Reputation: 274
we have the following data
Name genres
A Action|Adventure|Science Fiction|Thriller
B Action|Adventure|Science Fiction|Thriller
C Adventure|Science Fiction|Thriller
I want the data such that my data frame is
Name genres
A Action
A Adventure
A Science Fiction
A Thriller
B Action
B Adventure
B Science Fiction
B Thriller
C Adventure
C Science Fiction
C Thriller
here is my code
gen = df1[df1['genres'].str.contains('|')]
gen1 = gen.copy()
gen2 = gen.copy()
gen3 = gen.copy()
gen4 = gen.copy()
gen1['genres'] = gen1['genres'].apply(lambda x: x.split("|")[0])
gen2['genres'] = gen2['genres'].apply(lambda x: x.split("|")[1])
gen3['genres'] = gen3['genres'].apply(lambda x: x.split("|")[2])

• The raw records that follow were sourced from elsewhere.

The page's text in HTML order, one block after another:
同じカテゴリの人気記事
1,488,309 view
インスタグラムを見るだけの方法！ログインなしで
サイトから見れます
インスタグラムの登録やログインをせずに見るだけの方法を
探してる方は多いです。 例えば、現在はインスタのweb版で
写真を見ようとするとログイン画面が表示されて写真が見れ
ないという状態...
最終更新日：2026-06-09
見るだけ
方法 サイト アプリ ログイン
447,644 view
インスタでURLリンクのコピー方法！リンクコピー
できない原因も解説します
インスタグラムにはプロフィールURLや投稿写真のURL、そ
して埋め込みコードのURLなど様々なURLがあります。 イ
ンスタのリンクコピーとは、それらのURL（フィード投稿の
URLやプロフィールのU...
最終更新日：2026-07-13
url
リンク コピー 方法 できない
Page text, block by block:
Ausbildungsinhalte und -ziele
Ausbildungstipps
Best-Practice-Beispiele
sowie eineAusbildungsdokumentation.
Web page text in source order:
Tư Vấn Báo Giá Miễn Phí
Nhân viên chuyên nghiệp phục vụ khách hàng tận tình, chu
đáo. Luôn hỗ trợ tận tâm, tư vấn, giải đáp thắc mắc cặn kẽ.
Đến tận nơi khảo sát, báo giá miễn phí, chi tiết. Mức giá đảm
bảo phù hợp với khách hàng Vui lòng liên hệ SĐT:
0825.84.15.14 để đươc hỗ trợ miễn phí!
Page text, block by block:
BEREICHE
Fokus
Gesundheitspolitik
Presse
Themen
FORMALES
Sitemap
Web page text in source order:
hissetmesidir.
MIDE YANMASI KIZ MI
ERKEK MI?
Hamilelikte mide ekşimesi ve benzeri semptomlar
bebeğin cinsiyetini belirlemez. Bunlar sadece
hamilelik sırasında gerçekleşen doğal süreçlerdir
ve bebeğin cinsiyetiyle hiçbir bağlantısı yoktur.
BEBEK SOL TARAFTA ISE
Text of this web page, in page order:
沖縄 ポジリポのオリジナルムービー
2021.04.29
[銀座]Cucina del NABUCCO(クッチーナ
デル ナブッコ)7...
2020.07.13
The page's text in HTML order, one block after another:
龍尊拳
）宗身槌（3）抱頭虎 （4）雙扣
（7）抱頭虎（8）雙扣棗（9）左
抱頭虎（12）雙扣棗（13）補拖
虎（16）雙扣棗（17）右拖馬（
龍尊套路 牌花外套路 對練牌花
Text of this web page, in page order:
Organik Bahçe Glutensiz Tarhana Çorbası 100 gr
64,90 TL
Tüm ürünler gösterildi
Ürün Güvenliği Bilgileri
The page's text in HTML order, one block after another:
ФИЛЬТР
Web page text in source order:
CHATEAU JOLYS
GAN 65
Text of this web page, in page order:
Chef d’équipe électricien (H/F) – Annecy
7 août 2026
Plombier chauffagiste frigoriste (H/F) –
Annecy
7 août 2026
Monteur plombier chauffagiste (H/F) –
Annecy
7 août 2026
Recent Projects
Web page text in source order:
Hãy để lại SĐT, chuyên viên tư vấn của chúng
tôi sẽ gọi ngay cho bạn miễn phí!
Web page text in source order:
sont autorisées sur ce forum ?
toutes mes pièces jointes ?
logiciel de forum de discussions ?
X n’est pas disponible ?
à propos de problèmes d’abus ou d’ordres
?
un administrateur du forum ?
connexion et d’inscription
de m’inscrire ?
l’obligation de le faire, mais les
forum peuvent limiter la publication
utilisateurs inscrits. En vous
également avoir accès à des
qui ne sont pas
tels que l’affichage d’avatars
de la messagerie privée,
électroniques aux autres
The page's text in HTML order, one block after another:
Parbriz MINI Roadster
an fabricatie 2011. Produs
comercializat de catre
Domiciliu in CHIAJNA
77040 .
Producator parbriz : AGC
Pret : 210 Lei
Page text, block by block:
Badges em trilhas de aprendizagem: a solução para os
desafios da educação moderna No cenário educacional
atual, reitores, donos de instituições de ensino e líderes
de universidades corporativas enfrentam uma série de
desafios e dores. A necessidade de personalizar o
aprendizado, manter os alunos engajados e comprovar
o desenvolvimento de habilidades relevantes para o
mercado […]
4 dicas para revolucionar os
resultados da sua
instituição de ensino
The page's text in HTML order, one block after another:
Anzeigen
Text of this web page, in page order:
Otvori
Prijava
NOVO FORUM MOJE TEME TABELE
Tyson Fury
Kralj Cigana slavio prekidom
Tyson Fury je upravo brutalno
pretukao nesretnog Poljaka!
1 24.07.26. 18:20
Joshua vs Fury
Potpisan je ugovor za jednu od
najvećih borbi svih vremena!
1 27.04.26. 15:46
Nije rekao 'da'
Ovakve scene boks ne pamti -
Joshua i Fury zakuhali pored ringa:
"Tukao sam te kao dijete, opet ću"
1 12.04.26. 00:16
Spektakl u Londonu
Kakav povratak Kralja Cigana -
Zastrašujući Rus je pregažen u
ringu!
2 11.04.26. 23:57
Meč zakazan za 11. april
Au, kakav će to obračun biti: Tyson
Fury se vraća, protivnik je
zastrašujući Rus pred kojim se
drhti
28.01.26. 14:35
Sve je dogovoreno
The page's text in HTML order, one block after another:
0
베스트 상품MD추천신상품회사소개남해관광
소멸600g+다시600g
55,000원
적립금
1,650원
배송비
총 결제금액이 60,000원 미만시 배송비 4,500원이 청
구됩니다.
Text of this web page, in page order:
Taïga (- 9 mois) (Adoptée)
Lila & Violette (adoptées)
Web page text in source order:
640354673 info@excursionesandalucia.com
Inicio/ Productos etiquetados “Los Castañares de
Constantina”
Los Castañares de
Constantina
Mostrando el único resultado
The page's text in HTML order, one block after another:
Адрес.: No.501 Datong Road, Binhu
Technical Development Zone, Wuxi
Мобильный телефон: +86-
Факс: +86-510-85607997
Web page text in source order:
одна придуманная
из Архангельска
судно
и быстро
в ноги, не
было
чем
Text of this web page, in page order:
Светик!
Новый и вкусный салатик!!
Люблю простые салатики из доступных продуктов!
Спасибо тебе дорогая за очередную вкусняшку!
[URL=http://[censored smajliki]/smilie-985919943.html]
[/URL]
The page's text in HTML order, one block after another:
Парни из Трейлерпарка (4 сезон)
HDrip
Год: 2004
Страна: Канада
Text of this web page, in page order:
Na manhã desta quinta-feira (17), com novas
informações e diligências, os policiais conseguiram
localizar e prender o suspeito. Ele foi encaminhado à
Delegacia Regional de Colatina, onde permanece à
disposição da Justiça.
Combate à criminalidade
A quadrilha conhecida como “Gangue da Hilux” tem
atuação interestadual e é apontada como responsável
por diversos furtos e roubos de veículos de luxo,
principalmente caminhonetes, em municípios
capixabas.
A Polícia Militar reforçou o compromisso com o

gen4['genres'] = gen4['genres'].apply(lambda x: x.split("|")[3])
I am getting the error
IndexError: list index out of range
Upvotes: 3
Views: 3129
Reputation: 862751
Crete list of genres by split
, repeat
values by str.len
and last flatten lists by chain.from_iterable
:
from itertools import chain
genres = df['genres'].str.split('|')
df = pd.DataFrame({
'Name' : df['Name'].values.repeat(genres.str.len()),
'genres' : list(chain.from_iterable(genres.tolist()))
})
print (df)
Name genres
0 A Action
1 A Adventure
2 A Science Fiction
3 A Thriller
4 B Action
5 B Adventure
6 B Science Fiction
7 B Thriller
8 C Adventure
9 C Science Fiction
10 C Thriller
EDIT:
Solution for dynamic number of columns:
print (df)
Name genres col
0 A Action|Adventure|Science Fiction|Thriller 2
1 B Action|Adventure|Science Fiction|Thriller 3
2 C Adventure|Science Fiction|Thriller 5
from itertools import chain
cols = df.columns.difference(['genres'])
genres = df['genres'].str.split('|')
df = (df.loc[df.index.repeat(genres.str.len()), cols]
.assign(genres=list(chain.from_iterable(genres.tolist()))))
print (df)
Name col genres
0 A 2 Action
0 A 2 Adventure
0 A 2 Science Fiction
0 A 2 Thriller
1 B 3 Action
1 B 3 Adventure
1 B 3 Science Fiction
1 B 3 Thriller
2 C 5 Adventure
2 C 5 Science Fiction
2 C 5 Thriller
Upvotes: 5